Bluegills, bullheads, jumbo flathead catfish and carp also are taken by many anglers.
Lake Shelbyville offers a superb tailwater fishery below the dam. Winter and early spring fishing for walleyes has been very productive. Good catches of white bass and crappies also are made in spring.
If cold winters prevail, ice fishing sometimes is available. Crappies are probably the most abundant fish taken through the ice.
Lake Shelbyville Profile
Location: Lake Shelbyville lies in Shelby and Moultrie Counties between Sullivan and Shelbyville in east-central Illinois, about 25 miles southeast of Decatur. The dam is located along Illinois Route 16 at Shelbyville. Access also is available from Route 32 on the east and 128 on the west.
Facilities: There are both private campgrounds and those operated by the state and federal agencies. Fifteen concrete launch ramps and parking lots are found around the lake at developed recreation areas. Additional launching facilities for small boats or canoes are located both in the Okaw and Kaskaskia River Wildlife management areas. These gravel ramps are utilized by fishermen during early spring when spawning runs of walleyes and white bass occur. Later in the summer, this area is a popular fishing spot for channel cat and carp.
Additional facilities at recreation spots include playgrounds, picnic tables, swimming beaches, dump stations, laundry facilities, fish cleaning stations and hiking trails. Three complete service marinas also are operated at various spots on the lake.
Corps-Operated Campgrounds: Four of the seven campgrounds (Coon Creek with 226 sites, Bo Wood with 84, Lithia Springs with 124 and Fox Harbor Marina with 180) offer both electrical hookups and shower facilities. No electricity but showers are available at Lone Point (85 sites) and Whitley Creek (76 sites) as well as day-use areas where swimming is available (Sullivan and the Dam West Area).
State Park Campgrounds: Two state parks, Eagle Creek on the west side and Wolf Creek on the eastern shore, virtually across from each other, are found on the central portion of the lake. Both facilities provide launching ramps, showers and electrical hookups.
Eagle Creek, situated three miles southeast of Findlay, consists of 2,200 acres and offers 150 campsites. There is a self-guiding nature trail and three hiking trails located within boundaries of the park. Wolf Creek is located eight miles northwest of Windsor and offers 378 tent and trailer camping sites.
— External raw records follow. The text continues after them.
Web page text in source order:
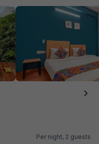
Per night, 2 guests
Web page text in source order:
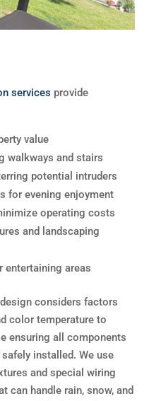
services provide
value
walkways and stairs
potential intruders
for evening enjoyment
operating costs
and landscaping
entertaining areas
considers factors
color temperature to
ensuring all components
installed. We use
and special wiring
can handle rain, snow, and
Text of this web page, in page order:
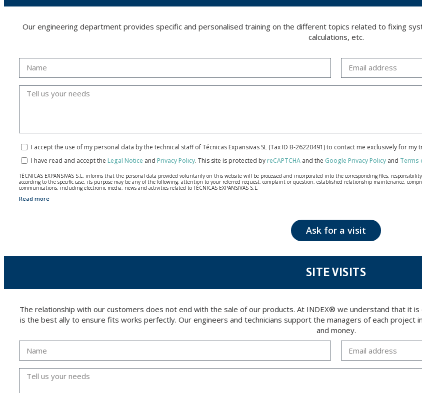
Our engineering department provides specific and personalised training on the different topics related to fixing
calculations, etc.
I accept the use of my personal data by the technical staff of Técnicas Expansivas SL (Tax ID B-26220491) to contact me exclusively for
I have read and accept the Legal Notice and Privacy Policy. This site is protected byreCAPTCHA and the Google Privacy Policy and Terms
TÉCNICAS EXPANSIVAS S.L. informs that the personal data provided voluntarily on this website will be processed and incorporated into the corresponding files,
according to the specific case, its purpose may be any of the following: attention to your referred request, complaint or question, established relationship maintenance,
communications, including electronic media, news and activities related to TÉCNICAS EXPANSIVAS S.L.
The data in our files are strictly confidential and shall be treated with the utmost confidentiality and shall comply with all the requirements provided for the General Data
The user may at any time exercise their rights of access, rectification, cancellation and opposition under the provisions of the General Data Protection Regulation (GDPR)
Read more
Ask for a visit
SITE VISITS
The relationship with our customers does not end with the sale of our products. At INDEX® we understand that it
is the best ally to ensure fits works perfectly. Our engineers and technicians support the managers of each project
and money.
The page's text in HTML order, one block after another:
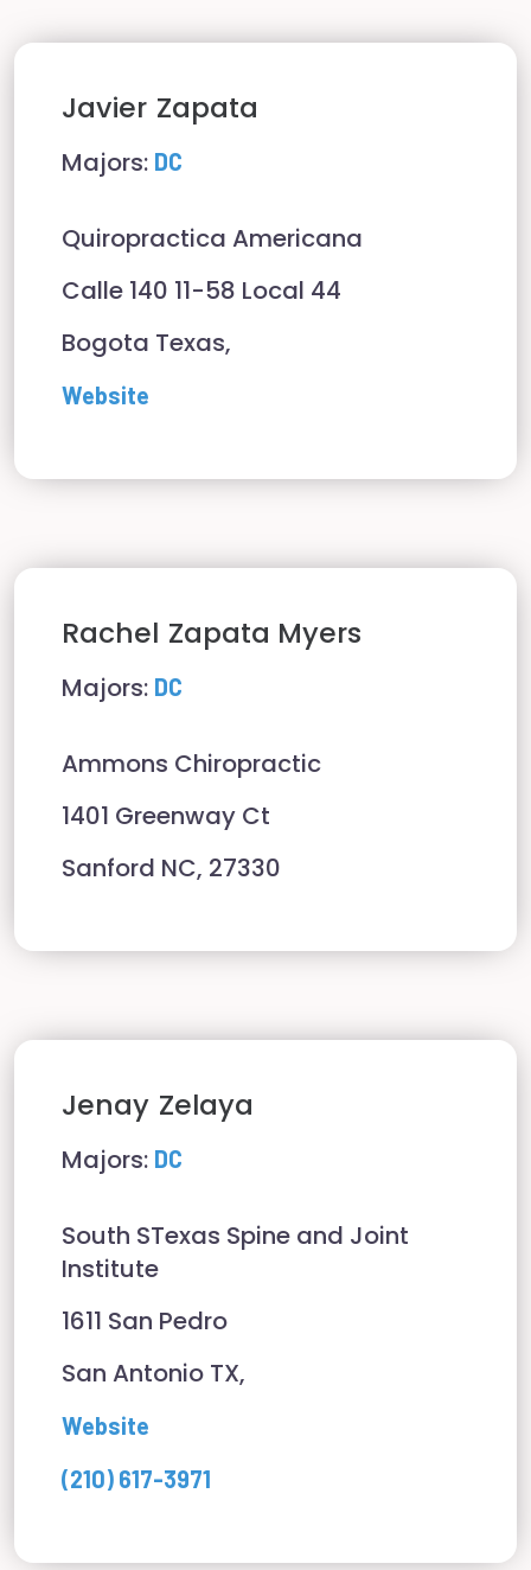
Javier Zapata
Majors: DC
Quiropractica Americana
Calle 140 11-58 Local 44
Bogota Texas,
Website
Rachel Zapata Myers
Majors: DC
Ammons Chiropractic
1401 Greenway Ct
Sanford NC, 27330
Jenay Zelaya
Majors: DC
South STexas Spine and Joint
Institute
1611 San Pedro
San Antonio TX,
Website
(210) 617-3971
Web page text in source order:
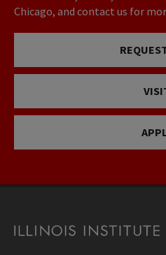
Chicago, and contact us for
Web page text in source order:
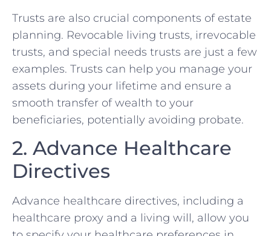
Trusts are also crucial components of estate
planning. Revocable living trusts, irrevocable
trusts, and special needs trusts are just a few
examples. Trusts can help you manage your
assets during your lifetime and ensure a
smooth transfer of wealth to your
beneficiaries, potentially avoiding probate.
2. Advance Healthcare
Directives
Advance healthcare directives, including a
healthcare proxy and a living will, allow you
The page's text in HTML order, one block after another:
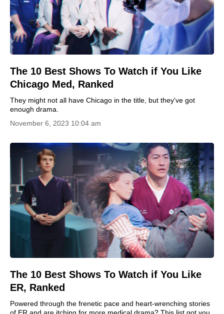
The 10 Best Shows To Watch if You Like
Chicago Med, Ranked
They might not all have Chicago in the title, but they've got
enough drama.
November 6, 2023 10:04 am
The 10 Best Shows To Watch if You Like
ER, Ranked
Powered through the frenetic pace and heart-wrenching stories
of ER and are itching for more medical drama? This list got you
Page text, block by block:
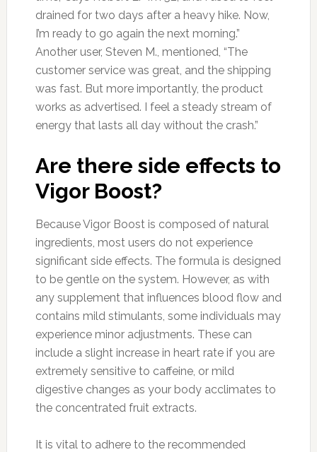
drained for two days after a heavy hike. Now,
I’m ready to go again the next morning.”
Another user, Steven M., mentioned, “The
customer service was great, and the shipping
was fast. But more importantly, the product
works as advertised. I feel a steady stream of
energy that lasts all day without the crash.”
Are there side effects to
Vigor Boost?
Because Vigor Boost is composed of natural
ingredients, most users do not experience
significant side effects. The formula is designed
to be gentle on the system. However, as with
any supplement that influences blood flow and
contains mild stimulants, some individuals may
experience minor adjustments. These can
include a slight increase in heart rate if you are
extremely sensitive to caffeine, or mild
digestive changes as your body acclimates to
the concentrated fruit extracts.
It is vital to adhere to the recommended
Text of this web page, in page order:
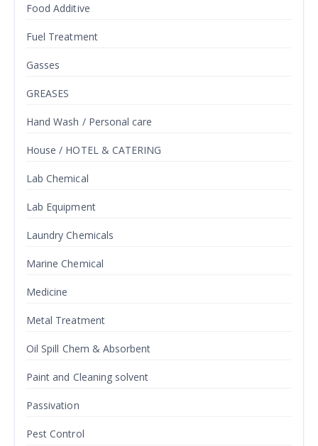
Food Additive
Fuel Treatment
Gasses
GREASES
Hand Wash / Personal care
House / HOTEL & CATERING
Lab Chemical
Lab Equipment
Laundry Chemicals
Marine Chemical
Medicine
Metal Treatment
Oil Spill Chem & Absorbent
Paint and Cleaning solvent
Passivation
Pest Control
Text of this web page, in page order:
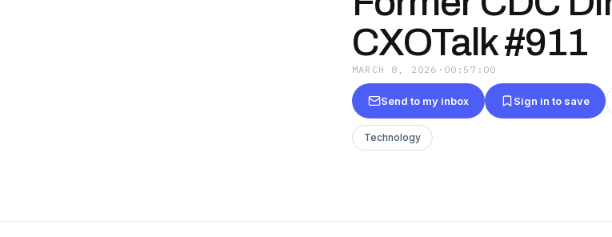
CXOTalk #911
MARCH 8, 2026 · 00:57:00
Send to my inbox Sign in to save
Technology
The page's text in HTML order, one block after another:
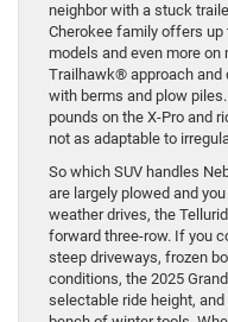
neighbor with a stuck
Cherokee family offers up
models and even more
Trailhawk® approach and
with berms and plow
pounds on the X-Pro and
not as adaptable to
So which SUV handles
are largely plowed and
weather drives, the
forward three-row. If you
steep driveways, frozen
conditions, the 2025
selectable ride height,
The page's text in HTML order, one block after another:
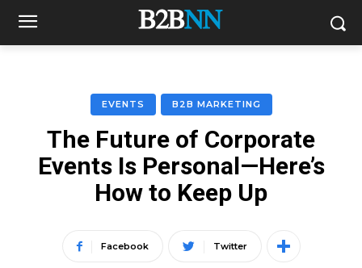
EVENTS B2B MARKETING
The Future of Corporate
Events Is Personal—Here’s
How to Keep Up
Facebook Twitter
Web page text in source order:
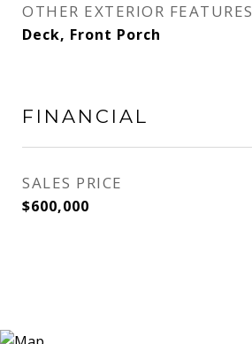
OTHER EXTERIOR FEATURES
Deck, Front Porch
FINANCIAL
SALES PRICE
$600,000
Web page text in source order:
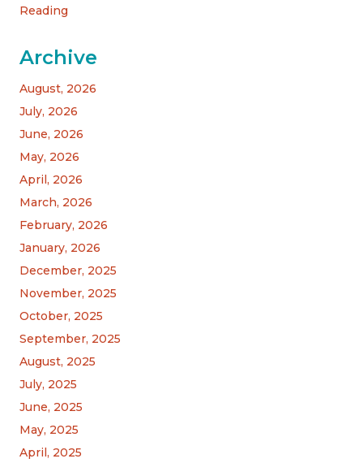
Reading
Archive
August, 2026
July, 2026
June, 2026
May, 2026
April, 2026
March, 2026
February, 2026
January, 2026
December, 2025
November, 2025
October, 2025
September, 2025
August, 2025
July, 2025
June, 2025
May, 2025
April, 2025
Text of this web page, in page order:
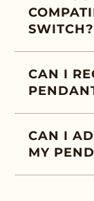
SWITCH?
CAN I
CAN I
MY
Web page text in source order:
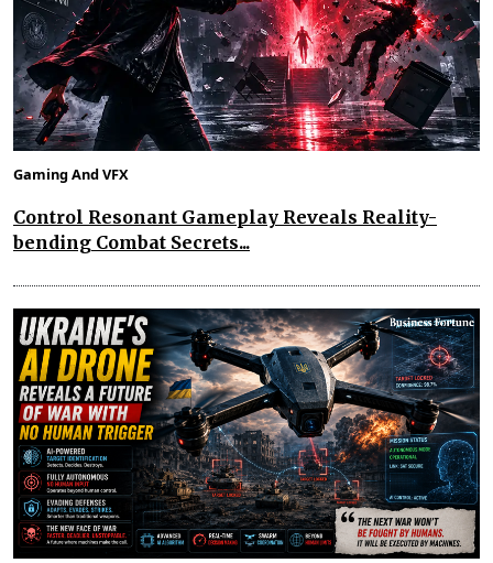
Gaming And VFX
Control Resonant Gameplay Reveals Reality-
bending Combat Secrets...
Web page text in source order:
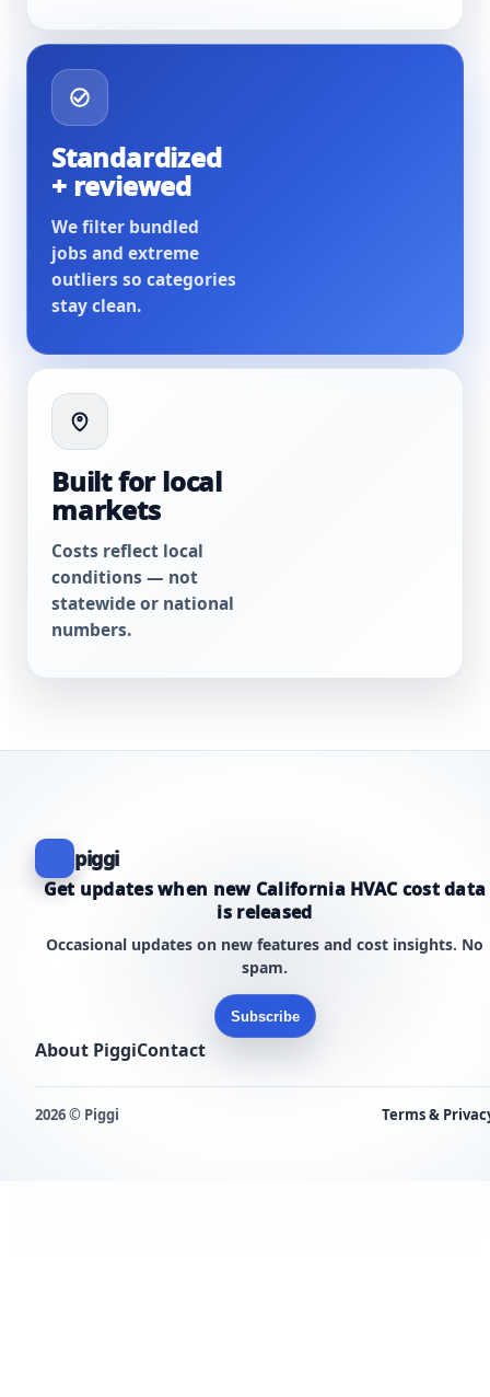
Standardized
+ reviewed
We filter bundled
jobs and extreme
outliers so categories
stay clean.
Built for local
markets
Costs reflect local
conditions — not
statewide or national
numbers.
piggi
Get updates when new California HVAC cost data
is released
Occasional updates on new features and cost insights. No
spam.
Subscribe
About PiggiContact
2026 © Piggi Terms &
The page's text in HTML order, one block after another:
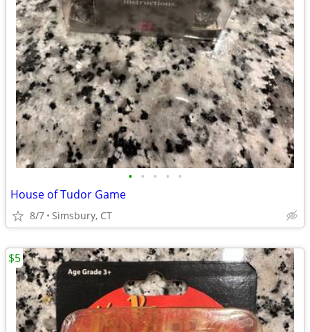
• • • • •
House of Tudor Game
8/7 Simsbury, CT
$5
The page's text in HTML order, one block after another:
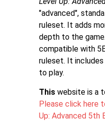
"advanced",
ruleset. It adds
depth to the
compatible with
ruleset. It
to play.
This website is a
Please click here
Up: Advanced 5th
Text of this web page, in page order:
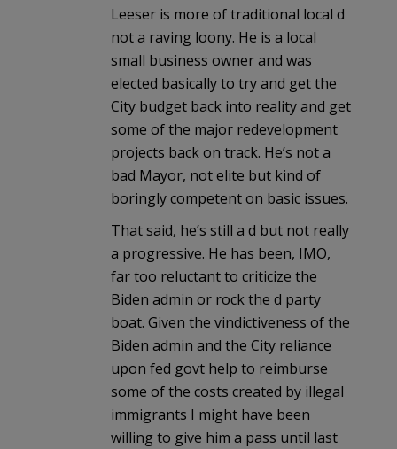
Leeser is more of traditional local d
not a raving loony. He is a local
small business owner and was
elected basically to try and get the
City budget back into reality and get
some of the major redevelopment
projects back on track. He’s not a
bad Mayor, not elite but kind of
boringly competent on basic issues.
That said, he’s still a d but not really
a progressive. He has been, IMO,
far too reluctant to criticize the
Biden admin or rock the d party
boat. Given the vindictiveness of the
Biden admin and the City reliance
upon fed govt help to reimburse
some of the costs created by illegal
immigrants I might have been
willing to give him a pass until last
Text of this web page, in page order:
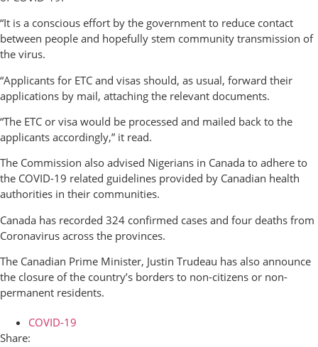
“It is a conscious effort by the government to reduce contact
between people and hopefully stem community transmission of
the virus.
“Applicants for ETC and visas should, as usual, forward their
applications by mail, attaching the relevant documents.
“The ETC or visa would be processed and mailed back to the
applicants accordingly,” it read.
The Commission also advised Nigerians in Canada to adhere to
the COVID-19 related guidelines provided by Canadian health
authorities in their communities.
Canada has recorded 324 confirmed cases and four deaths from
Coronavirus across the provinces.
The Canadian Prime Minister, Justin Trudeau has also announce
the closure of the country’s borders to non-citizens or non-
permanent residents.
COVID-19
Share:
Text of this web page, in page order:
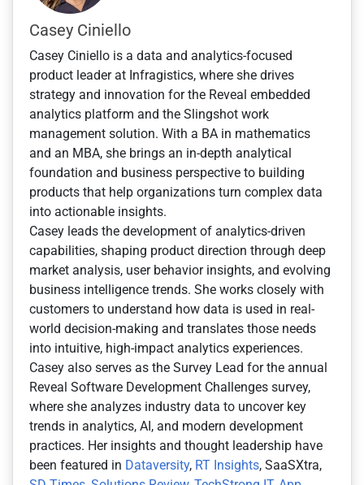
Casey Ciniello
Casey Ciniello is a data and analytics-focused
product leader at Infragistics, where she drives
strategy and innovation for the Reveal embedded
analytics platform and the Slingshot work
management solution. With a BA in mathematics
and an MBA, she brings an in-depth analytical
foundation and business perspective to building
products that help organizations turn complex data
into actionable insights.
Casey leads the development of analytics-driven
capabilities, shaping product direction through deep
market analysis, user behavior insights, and evolving
business intelligence trends. She works closely with
customers to understand how data is used in real-
world decision-making and translates those needs
into intuitive, high-impact analytics experiences.
Casey also serves as the Survey Lead for the annual
Reveal Software Development Challenges survey,
where she analyzes industry data to uncover key
trends in analytics, AI, and modern development
practices. Her insights and thought leadership have
been featured in Dataversity, RT Insights, SaaSXtra,
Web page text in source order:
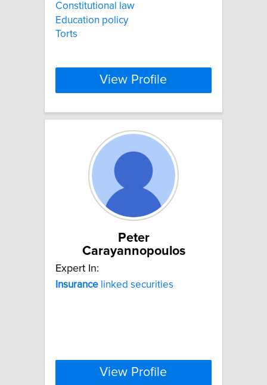
Constitutional law
Education policy
Torts
View Profile
Peter
Carayannopoulos
Expert In:
Insurance linked securities
View Profile
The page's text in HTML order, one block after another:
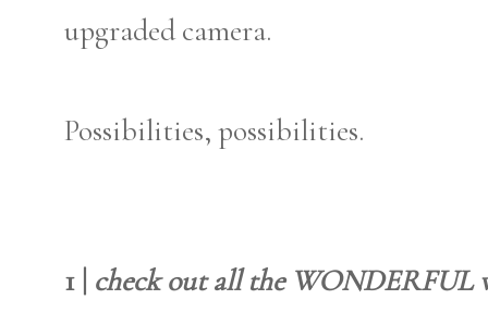
upgraded camera.
Possibilities, possibilities.
1 | check out all the WONDERFUL
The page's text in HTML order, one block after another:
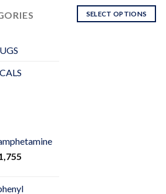
$240
through
SELECT OPTIONS
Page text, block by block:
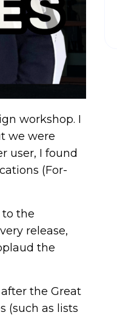
workshop. I
we were
user, I found
(For-
to the
release,
the
the Great
(such as lists
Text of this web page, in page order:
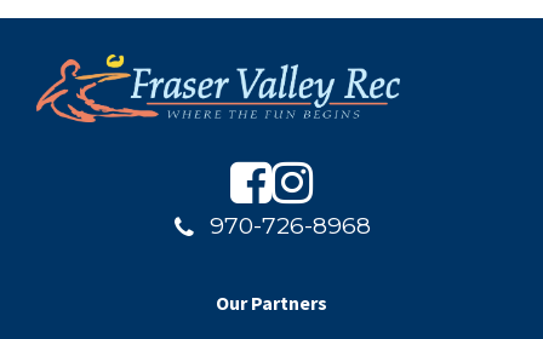
970-726-8968
Our Partners
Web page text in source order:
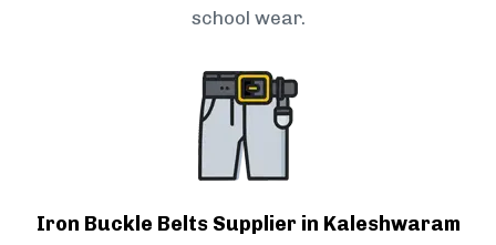
school wear.
Iron Buckle Belts Supplier in Kaleshwaram
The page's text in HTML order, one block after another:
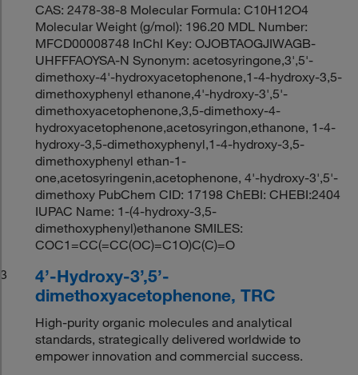
CAS: 2478-38-8 Molecular Formula: C10H12O4
Molecular Weight (g/mol): 196.20 MDL Number:
MFCD00008748 InChI Key: OJOBTAOGJIWAGB-
UHFFFAOYSA-N Synonym: acetosyringone,3',5'-
dimethoxy-4'-hydroxyacetophenone,1-4-hydroxy-3,5-
dimethoxyphenyl ethanone,4'-hydroxy-3',5'-
dimethoxyacetophenone,3,5-dimethoxy-4-
hydroxyacetophenone,acetosyringon,ethanone, 1-4-
hydroxy-3,5-dimethoxyphenyl,1-4-hydroxy-3,5-
dimethoxyphenyl ethan-1-
one,acetosyringenin,acetophenone, 4'-hydroxy-3',5'-
dimethoxy PubChem CID: 17198 ChEBI: CHEBI:2404
IUPAC Name: 1-(4-hydroxy-3,5-
dimethoxyphenyl)ethanone SMILES:
COC1=CC(=CC(OC)=C1O)C(C)=O
3
4’-Hydroxy-3’,5’-
dimethoxyacetophenone, TRC
High-purity organic molecules and analytical
standards, strategically delivered worldwide to
empower innovation and commercial success.
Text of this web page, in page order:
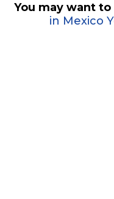
You may want to
in Mexico
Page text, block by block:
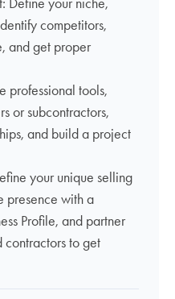
competitors,
and get proper
professional tools,
or subcontractors,
and build a project
your unique selling
presence with a
Profile, and partner
contractors to get
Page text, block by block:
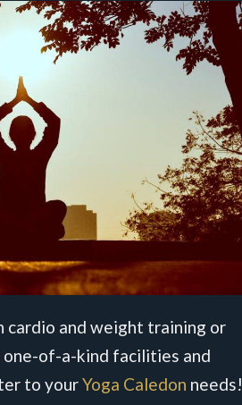
cardio and weight training or
one-of-a-kind facilities and
to yourYoga Caledon needs!
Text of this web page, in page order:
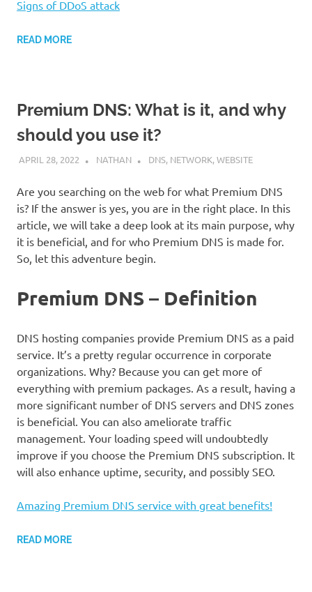
Signs of DDoS attack
READ MORE
Premium DNS: What is it, and why
should you use it?
APRIL 28, 2022 NATHAN DNS, NETWORK,WEBSITE
Are you searching on the web for what Premium DNS
is? If the answer is yes, you are in the right place. In this
article, we will take a deep look at its main purpose, why
it is beneficial, and for who Premium DNS is made for.
So, let this adventure begin.
Premium DNS – Definition
DNS hosting companies provide Premium DNS as a paid
service. It’s a pretty regular occurrence in corporate
organizations. Why? Because you can get more of
everything with premium packages. As a result, having a
more significant number of DNS servers and DNS zones
is beneficial. You can also ameliorate traffic
management. Your loading speed will undoubtedly
improve if you choose the Premium DNS subscription. It
will also enhance uptime, security, and possibly SEO.
Amazing Premium DNS service with great benefits!
READ MORE
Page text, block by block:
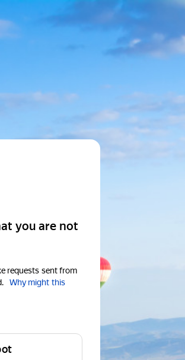
you are not
requests sent from
Why might this
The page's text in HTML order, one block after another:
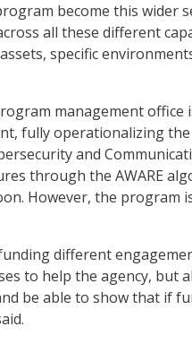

There also is a 15-mile equestrian trail and four hiking trails within the park.
Private Campgrounds: Additional camping is available at the following commercial operations: Arrowhead and Swings Camp-grounds, both one-half mile from the Lone Point access area; J & J Trading Post north of Coon Creek; Robin Hood Woods and Lithia Resort east of Shelbyville; the Horseshoe Campgrounds south of Shelbyville on the east side of the Kaskaskia River; Kaskaskia River Campgrounds south of Shelbyville on the east side of the Kaskaskia River.
Marinas: Three full-service marinas are available: Fox Harbor on the Kaskaskia River arm near Sullivan; Findlay, two miles east of Findlay, and Lithia Springs close to the dam which is situated one-half mile east of Shelbyville. These facilities offer boat and motor rentals, gas and oil, baits and tackle, boat dockage areas, snacks and some food and beverage andother grocery items.